Another policy area requiring re-visitation is the hardly compelling economic logic in demanding that trade within the ECOWAS sub region should be conducted in foreign currency. A mechanism that would allow the acceptance and convertibility of local currencies using a nominated existing bank with a wide operating base in the region as a clearinghouse or some designated institution will encourage inter-regional trade, allowing these countries conserve their foreign currencies for high valued goods not produced or manufactured within the sub-region.

We ought to explore an array of policy options as a means of encouraging and enhancing productivity within our economy. Our population, if well utilized is a blessing, as is the reverse if current trend continues. Project Nigeria is styled as a blueprint to achieving a growth potential that encapsulates the entire national fabric. Driven based on enhancing the human capital index and focusing on the development of the mind through education and social orientation to ensure the increased productivity of Nigerians. It further delves into the totality of governance as it relates to the nation. For instance, it recognizes that a complete reorientation is required in the attitudes of the government and the governed so that each complements the other towards a single goal, being the overall wellbeing of each citizen.

Project Nigeria: Foreword By Donald Duke - Photo/Image

Using four sectors namely for illustrative purposes, financial services, power, agriculture and its allied industries and petrochemicals which are by no means exhaustive, Kunle has advocated these sectors with the view that if properly repositioned could by themselves be the fulcrum to catalyze the economic rebirth of the nation. Other sectors of the economy are addressed, identifying the challenges they face and proffering solutions to them.

The aviation sector he postulates, for instance, is bridled with high taxes and levies, inconsistencies in policy thus making it uncompetitive against international players and results in it contributing a meagre 0.4% to GDP as against an average of 10% in Kenya, Ethiopia, Rwanda and South Africa. Huge losses resulting from over-regulation as stated earlier in the aviation industry and total neglect or under regulation as depicted in road, rail and water transportation resulting in a further potential loss of over 10% of GDP.

The completeness of this work is its analytics of various sectors, identifying the challenges and proffering solutions. Mindful of the human capital and political will to make things happen, the inadequacy of local managerial expertise and the need to groom managers, rather than on the reliance of expatriates.

If anything, what the 2020 COVID-19 pandemic experience has brought to the fore is the veneer thinness and vulnerability of the Nigerian economy. Unable to absorb shocks and consequently operating as a hothouse plant that collapses at the slightest stress, the Nigerian economy operates on the principle of everything being equal. This is a fallacy as nowhere in the world do such conditions exist. Things don’t happen, people make things happen and therefore our budgets and budgeting principles and framework are piecemeal and guesswork that are hardly ever attained.

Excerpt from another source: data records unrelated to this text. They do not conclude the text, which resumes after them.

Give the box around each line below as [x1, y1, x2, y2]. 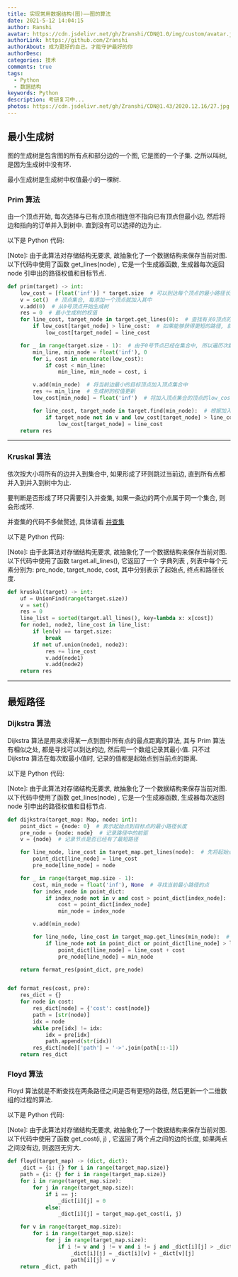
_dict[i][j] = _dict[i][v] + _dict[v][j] [70, 1249, 195, 1257]
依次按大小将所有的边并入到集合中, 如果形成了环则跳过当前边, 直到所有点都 [7, 469, 225, 478]
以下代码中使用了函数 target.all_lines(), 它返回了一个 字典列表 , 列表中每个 [7, 556, 222, 565]
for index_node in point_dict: [33, 888, 125, 895]
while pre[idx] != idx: [33, 1024, 103, 1032]
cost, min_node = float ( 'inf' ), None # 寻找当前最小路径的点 [33, 881, 210, 889]
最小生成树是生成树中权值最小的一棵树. [7, 175, 122, 183]
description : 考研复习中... [7, 97, 85, 104]

COVID-19 collapsed the global demand for crude oil, consequently throwing the2020 Nigerian budget into a tailspin. With a poor industrial production base, highly dependent on imports, funded largely by earnings from a single commodity, the entire national socioeconomic fabric descended into tatters. Therefore, the need for a new economic order is not only imperative but long past overdue, for a society that does not help the many that are poor, will be unable to save the few who are rich.